Patentes, la protección del conocimiento
Los hallazgos científicos deben resguardarse para evitar que cualquier empresa farmacéutica o laboratorio los tome, los comercialice y se beneficie económicamente con un trabajo ajeno sin ningún aporte de su parte.
En 2002, el equipo de Rabinovich presentó una patente que protege intelectualmente una estrategia para bloquear un mecanismo de escape de los tumores. Fue la primera de las ocho que el grupo posee en la actualidad, orientado hacia potenciales métodos de diagnóstico y tratamientos para cánceres y enfermedades autoinmunes. "El trabajo asociado a la patente recién se publicó dos años más tarde. Si se publica antes, se invalida la patente". Los hallazgos científicos deben resguardarse para evitar que cualquier empresa farmacéutica o laboratorio los tome, los comercialice y se beneficie económicamente con un trabajo ajeno sin ningún aporte de su parte. Gabriel explica que no todos los descubrimientos son patentables.

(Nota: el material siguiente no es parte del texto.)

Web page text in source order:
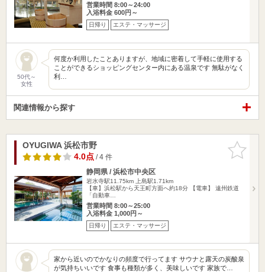
営業時間 8:00～24:00
入浴料金 600円～
日帰り エステ・マッサージ
50代～
女性
何度か利用したことありますが、地域に密着して手軽に使用する
ことができるショッピングセンター内にある温泉です 無駄がなく
利…
関連情報から探す
お気に入
りに追加
OYUGIWA 浜松市野
4.0点/ 4 件
静岡県 / 浜松市中央区
岩水寺駅11.75km
上島駅1.71km
【車】浜松駅から天王町方面へ約18分 【電車】 遠州鉄道
「自動車…
営業時間 8:00～25:00
入浴料金 1,000円～
日帰り エステ・マッサージ
家から近いのでかなりの頻度で行ってます サウナと露天の炭酸泉
が気持ちいいです 食事も種類が多く、美味しいです 家族で…
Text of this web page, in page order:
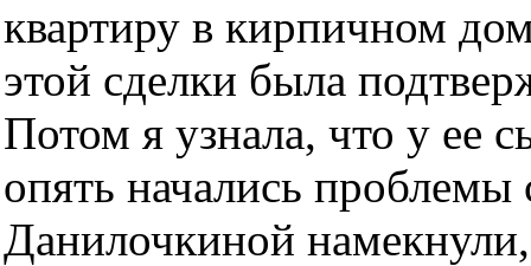
квартиру в кирпичном
этой сделки была
Потом я узнала, что у ее
опять начались проблемы
Данилочкиной
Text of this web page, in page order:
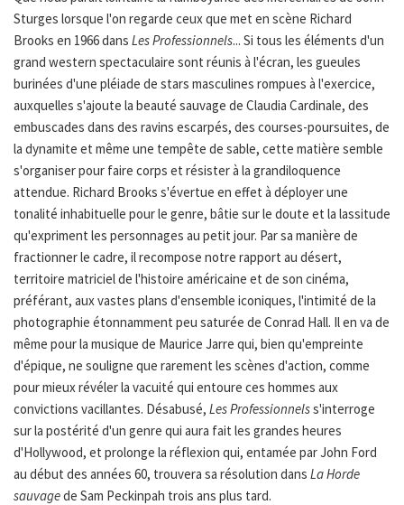
Sturges lorsque l'on regarde ceux que met en scène Richard
Brooks en 1966 dans Les Professionnels... Si tous les éléments d'un
grand western spectaculaire sont réunis à l'écran, les gueules
burinées d'une pléiade de stars masculines rompues à l'exercice,
auxquelles s'ajoute la beauté sauvage de Claudia Cardinale, des
embuscades dans des ravins escarpés, des courses-poursuites, de
la dynamite et même une tempête de sable, cette matière semble
s'organiser pour faire corps et résister à la grandiloquence
attendue. Richard Brooks s'évertue en effet à déployer une
tonalité inhabituelle pour le genre, bâtie sur le doute et la lassitude
qu'expriment les personnages au petit jour. Par sa manière de
fractionner le cadre, il recompose notre rapport au désert,
territoire matriciel de l'histoire américaine et de son cinéma,
préférant, aux vastes plans d'ensemble iconiques, l'intimité de la
photographie étonnamment peu saturée de Conrad Hall. Il en va de
même pour la musique de Maurice Jarre qui, bien qu'empreinte
d'épique, ne souligne que rarement les scènes d'action, comme
pour mieux révéler la vacuité qui entoure ces hommes aux
convictions vacillantes. Désabusé, Les Professionnelss'interroge
sur la postérité d'un genre qui aura fait les grandes heures
d'Hollywood, et prolonge la réflexion qui, entamée par John Ford
au début des années 60, trouvera sa résolution dans La Horde
sauvagede Sam Peckinpah trois ans plus tard.
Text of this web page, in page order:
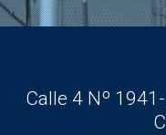
Calle 4 Nº
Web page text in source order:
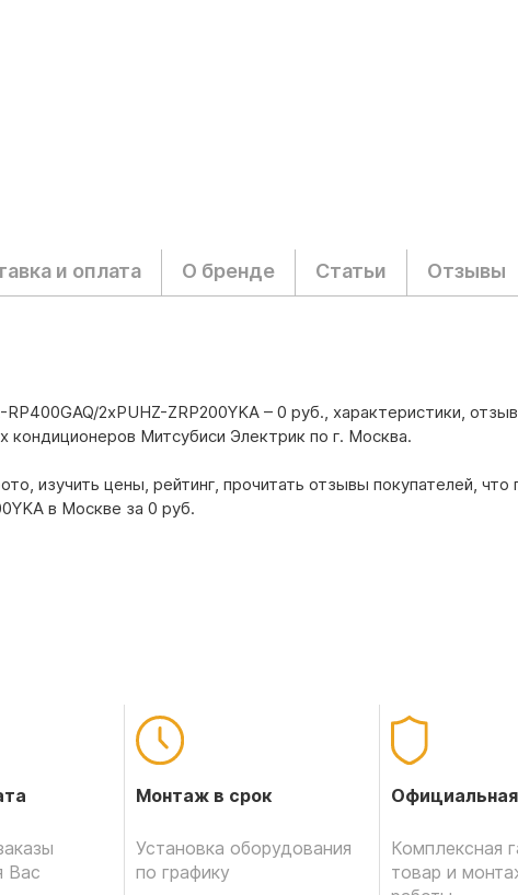
и оплата О бренде Статьи Отзывы
2xPUHZ-ZRP200YKA – 0 руб., характеристики,
кондиционеров Митсубиси Электрик по г. Москва.
изучить цены, рейтинг, прочитать отзывы покупателей,
в Москве за 0 pуб.
Вас
Монтаж в срок
Установка оборудования
по графику
Комплексная
товар и
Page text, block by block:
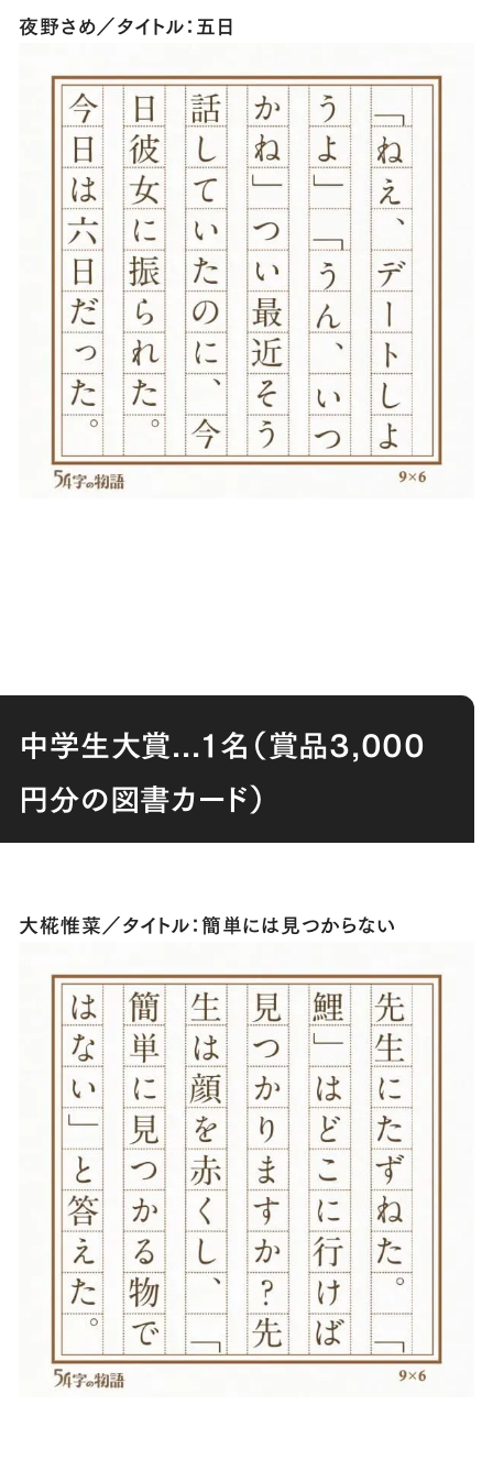
夜野さめ／タイトル：五日
中学生大賞...１名（賞品3,000
円分の図書カード）
大椛惟菜／タイトル：簡単には見つからない
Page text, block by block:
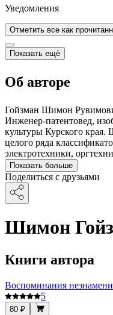
Уведомления
Отметить все как
Показать ещё
Об авторе
Гойзман Шимон
Инженер-патентовед,
культуры Курского края.
целого ряда
электротехники,
Показать больше
Поделиться с друзьями
Шимон
Книги автора
Воспоминания
5
80 ₽
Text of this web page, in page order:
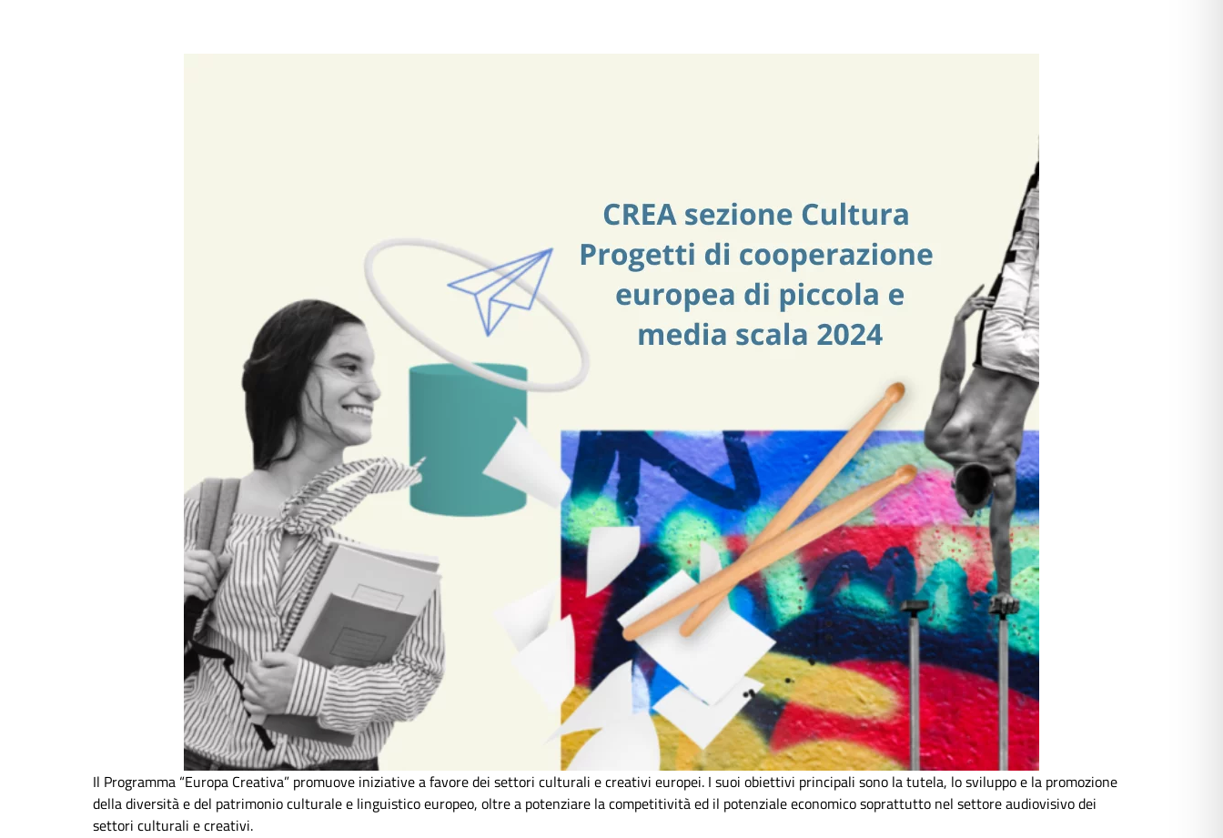
Il Programma “Europa Creativa” promuove iniziative a favore dei settori culturali e creativi europei. I suoi obiettivi principali sono la tutela, lo sviluppo e la promozione
della diversità e del patrimonio culturale e linguistico europeo, oltre a potenziare la competitività ed il potenziale economico soprattutto nel settore audiovisivo dei
settori culturali e creativi.
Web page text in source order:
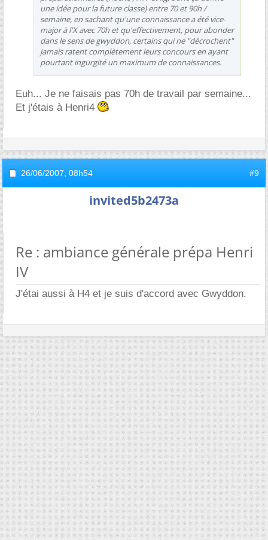
une idée pour la future classe) entre 70 et 90h /
semaine, en sachant qu'une connaissance a été vice-
major à l'X avec 70h et qu'effectivement, pour abonder
dans le sens de gwyddon, certains qui ne "décrochent"
jamais ratent complètement leurs concours en ayant
pourtant ingurgité un maximum de connaissances.
Euh... Je ne faisais pas 70h de travail par semaine...
Et j'étais à Henri4
26/06/2007, 08h54 #9
invited5b2473a
Re : ambiance générale prépa Henri
IV
J'étai aussi à H4 et je suis d'accord avec Gwyddon.
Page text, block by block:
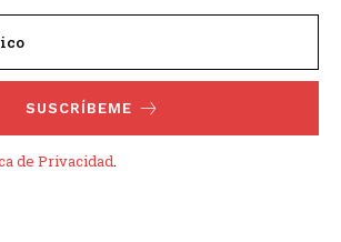
SUSCRÍBEME
de Privacidad.
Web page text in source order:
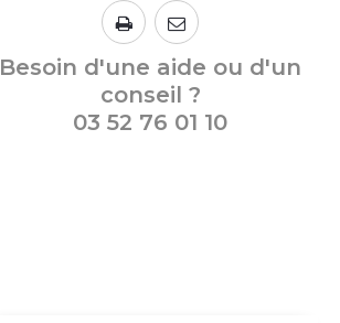
Besoin d'une aide ou d'un
conseil ?
03 52 76 01 10
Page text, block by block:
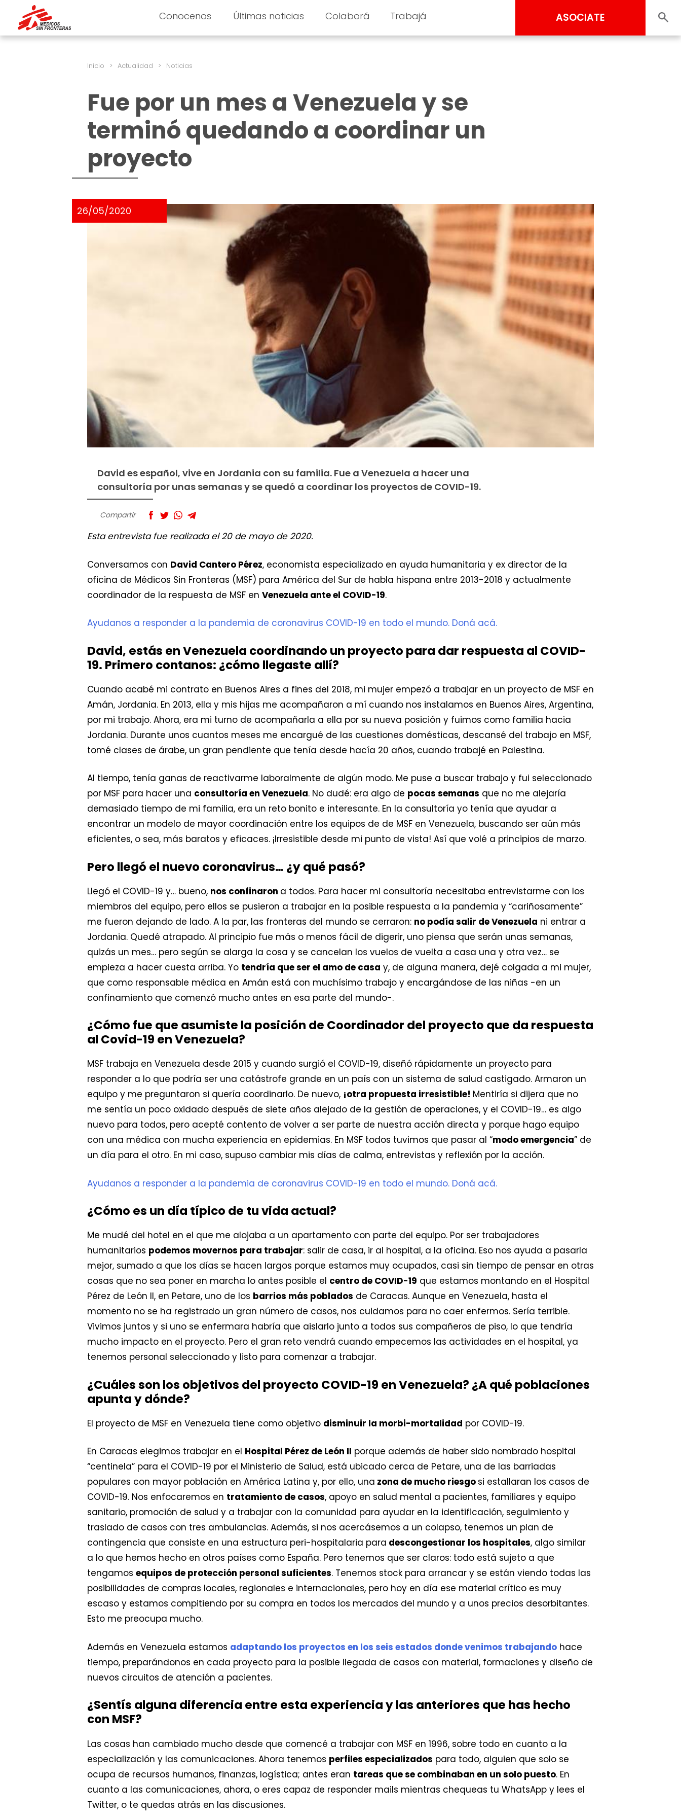
Conocenos Últimas noticias Colaborá Trabajá ASOCIATE
Inicio > Actualidad > Noticias
Fue por un mes a Venezuela y se
terminó quedando a coordinar un
proyecto
26/05/2020
David es español, vive en Jordania con su familia. Fue a Venezuela a hacer una
consultoría por unas semanas y se quedó a coordinar los proyectos de COVID-19.
Compartir
Esta entrevista fue realizada el 20 de mayo de 2020.
Conversamos con David Cantero Pérez, economista especializado en ayuda humanitaria y ex director de la
oficina de Médicos Sin Fronteras (MSF) para América del Sur de habla hispana entre 2013-2018 y actualmente
coordinador de la respuesta de MSF en Venezuela ante el COVID-19.
Ayudanos a responder a la pandemia de coronavirus COVID-19 en todo el mundo. Doná acá.
David, estás en Venezuela coordinando un proyecto para dar respuesta al COVID-
19. Primero contanos: ¿cómo llegaste allí?
Cuando acabé mi contrato en Buenos Aires a fines del 2018, mi mujer empezó a trabajar en un proyecto de MSF en
Amán, Jordania. En 2013, ella y mis hijas me acompañaron a mí cuando nos instalamos en Buenos Aires, Argentina,
por mi trabajo. Ahora, era mi turno de acompañarla a ella por su nueva posición y fuimos como familia hacia
Jordania. Durante unos cuantos meses me encargué de las cuestiones domésticas, descansé del trabajo en MSF,
tomé clases de árabe, un gran pendiente que tenía desde hacía 20 años, cuando trabajé en Palestina.
Al tiempo, tenía ganas de reactivarme laboralmente de algún modo. Me puse a buscar trabajo y fui seleccionado
por MSF para hacer una consultoría en Venezuela. No dudé: era algo de pocas semanas que no me alejaría
demasiado tiempo de mi familia, era un reto bonito e interesante. En la consultoría yo tenía que ayudar a
encontrar un modelo de mayor coordinación entre los equipos de de MSF en Venezuela, buscando ser aún más
eficientes, o sea, más baratos y eficaces. ¡Irresistible desde mi punto de vista! Así que volé a principios de marzo.
Pero llegó el nuevo coronavirus… ¿y qué pasó?
Llegó el COVID-19 y… bueno, nos confinaron a todos. Para hacer mi consultoría necesitaba entrevistarme con los
miembros del equipo, pero ellos se pusieron a trabajar en la posible respuesta a la pandemia y “cariñosamente”
me fueron dejando de lado. A la par, las fronteras del mundo se cerraron: no podía salir de Venezuela ni entrar a
Jordania. Quedé atrapado. Al principio fue más o menos fácil de digerir, uno piensa que serán unas semanas,
quizás un mes… pero según se alarga la cosa y se cancelan los vuelos de vuelta a casa una y otra vez… se
empieza a hacer cuesta arriba. Yo tendría que ser el amo de casa y, de alguna manera, dejé colgada a mi mujer,
que como responsable médica en Amán está con muchísimo trabajo y encargándose de las niñas -en un
confinamiento que comenzó mucho antes en esa parte del mundo-.
¿Cómo fue que asumiste la posición de Coordinador del proyecto que da respuesta
al Covid-19 en Venezuela?
MSF trabaja en Venezuela desde 2015 y cuando surgió el COVID-19, diseñó rápidamente un proyecto para
responder a lo que podría ser una catástrofe grande en un país con un sistema de salud castigado. Armaron un
equipo y me preguntaron si quería coordinarlo. De nuevo, ¡otra propuesta irresistible! Mentiría si dijera que no
me sentía un poco oxidado después de siete años alejado de la gestión de operaciones, y el COVID-19… es algo
nuevo para todos, pero acepté contento de volver a ser parte de nuestra acción directa y porque hago equipo
con una médica con mucha experiencia en epidemias. En MSF todos tuvimos que pasar al “modo emergencia” de
un día para el otro. En mi caso, supuso cambiar mis días de calma, entrevistas y reflexión por la acción.
Ayudanos a responder a la pandemia de coronavirus COVID-19 en todo el mundo. Doná acá.
¿Cómo es un día típico de tu vida actual?
Me mudé del hotel en el que me alojaba a un apartamento con parte del equipo. Por ser trabajadores
humanitarios podemos movernos para trabajar: salir de casa, ir al hospital, a la oficina. Eso nos ayuda a pasarla
mejor, sumado a que los días se hacen largos porque estamos muy ocupados, casi sin tiempo de pensar en otras
cosas que no sea poner en marcha lo antes posible el centro de COVID-19 que estamos montando en el Hospital
Pérez de León II, en Petare, uno de los barrios más poblados de Caracas. Aunque en Venezuela, hasta el
momento no se ha registrado un gran número de casos, nos cuidamos para no caer enfermos. Sería terrible.
Vivimos juntos y si uno se enfermara habría que aislarlo junto a todos sus compañeros de piso, lo que tendría
mucho impacto en el proyecto. Pero el gran reto vendrá cuando empecemos las actividades en el hospital, ya
tenemos personal seleccionado y listo para comenzar a trabajar.
¿Cuáles son los objetivos del proyecto COVID-19 en Venezuela? ¿A qué poblaciones
apunta y dónde?
El proyecto de MSF en Venezuela tiene como objetivo disminuir la morbi-mortalidad por COVID-19.
En Caracas elegimos trabajar en el Hospital Pérez de León II porque además de haber sido nombrado hospital
“centinela” para el COVID-19 por el Ministerio de Salud, está ubicado cerca de Petare, una de las barriadas
populares con mayor población en América Latina y, por ello, una zona de mucho riesgo si estallaran los casos de
COVID-19. Nos enfocaremos en tratamiento de casos, apoyo en salud mental a pacientes, familiares y equipo
sanitario, promoción de salud y a trabajar con la comunidad para ayudar en la identificación, seguimiento y
traslado de casos con tres ambulancias. Además, si nos acercásemos a un colapso, tenemos un plan de
contingencia que consiste en una estructura peri-hospitalaria para descongestionar los hospitales, algo similar
a lo que hemos hecho en otros países como España. Pero tenemos que ser claros: todo está sujeto a que
tengamos equipos de protección personal suficientes. Tenemos stock para arrancar y se están viendo todas las
posibilidades de compras locales, regionales e internacionales, pero hoy en día ese material crítico es muy
escaso y estamos compitiendo por su compra en todos los mercados del mundo y a unos precios desorbitantes.
Esto me preocupa mucho.
Además en Venezuela estamos adaptando los proyectos en los seis estados donde venimos trabajando hace
tiempo, preparándonos en cada proyecto para la posible llegada de casos con material, formaciones y diseño de
nuevos circuitos de atención a pacientes.
¿Sentís alguna diferencia entre esta experiencia y las anteriores que has hecho
con MSF?
Las cosas han cambiado mucho desde que comencé a trabajar con MSF en 1996, sobre todo en cuanto a la
especialización y las comunicaciones. Ahora tenemos perfiles especializados para todo, alguien que solo se
ocupa de recursos humanos, finanzas, logística; antes eran tareas que se combinaban en un solo puesto. En
cuanto a las comunicaciones, ahora, o eres capaz de responder mails mientras chequeas tu WhatsApp y lees el
Twitter, o te quedas atrás en las discusiones.
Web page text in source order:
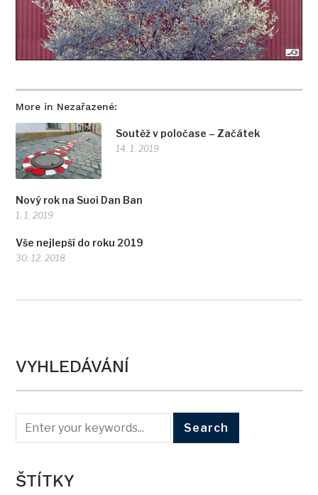
More in Nezařazené:
Soutěž v poločase – Začátek
14. 1. 2019
Nový rok na Suoi Dan Ban
1. 1. 2019
Vše nejlepší do roku 2019
30. 12. 2018
VYHLEDÁVÁNÍ
ŠTÍTKY
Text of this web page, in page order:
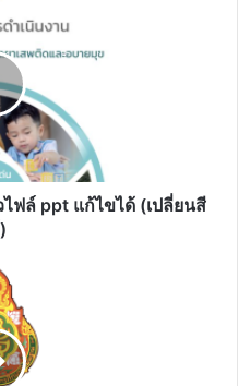
ฟล์ ppt แก้ไขได้ (เปลี่ยนสี
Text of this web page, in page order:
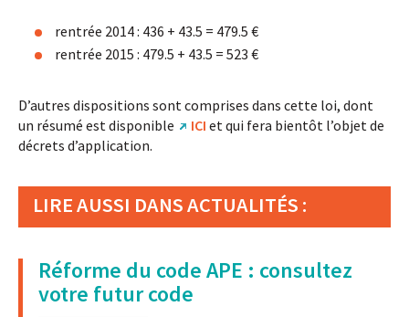
rentrée 2014 : 436 + 43.5 = 479.5 €
rentrée 2015 : 479.5 + 43.5 = 523 €
D’autres dispositions sont comprises dans cette loi, dont
un résumé est disponible
ICI et qui fera bientôt l’objet de
décrets d’application.
LIRE AUSSI DANS ACTUALITÉS :
Réforme du code APE : consultez
votre futur code
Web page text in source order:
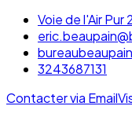
Voie de l'Air
3243687131
Contacter via Email

La Oficina de Vinculación Tecnológica del Conicet es la encargada de asesorar a los científicos, más proclives al laboratorio que al trámite administrativo, y señalar los que merecen ser custodiados. "Se trata de salvaguardar los descubrimientos con potencial valor económico que surgieron a partir de una inversión del Estado en becas y subsidios. La patente puede ser para un anticuerpo, una proteína modificada, un nuevo mecanismo para proteger de las sequías; es muy amplio el campo de posibilidades".Los alcances del descubrimiento se envían a organismos de distintos países que evalúan su originalidad. Si se cumplen los requisitos fijados, se otorga la patente. A partir de allí, el Conicet comienza a negociar con las empresas interesadas en licenciarla (adquirir los derechos para utilizarla por un determinado tiempo). Las negociaciones pueden acordar un monto fijo o bien pueden incluir regalías. "Nosotros como investigadores no negociamos en forma directa con las compañías. Muchas veces me piden que dé una charla o que brinde una presentación de mi trabajo a una empresa –explica Rabinovich–. Los representantes de los laboratorios me hacen preguntas y yo respondo desde el punto de vista científico a sus interrogantes. Después, el Conicet, a través de su equipo de abogados y contadores, se ocupa de negociar y elegir la compañía que va a acompañar determinado descubrimiento".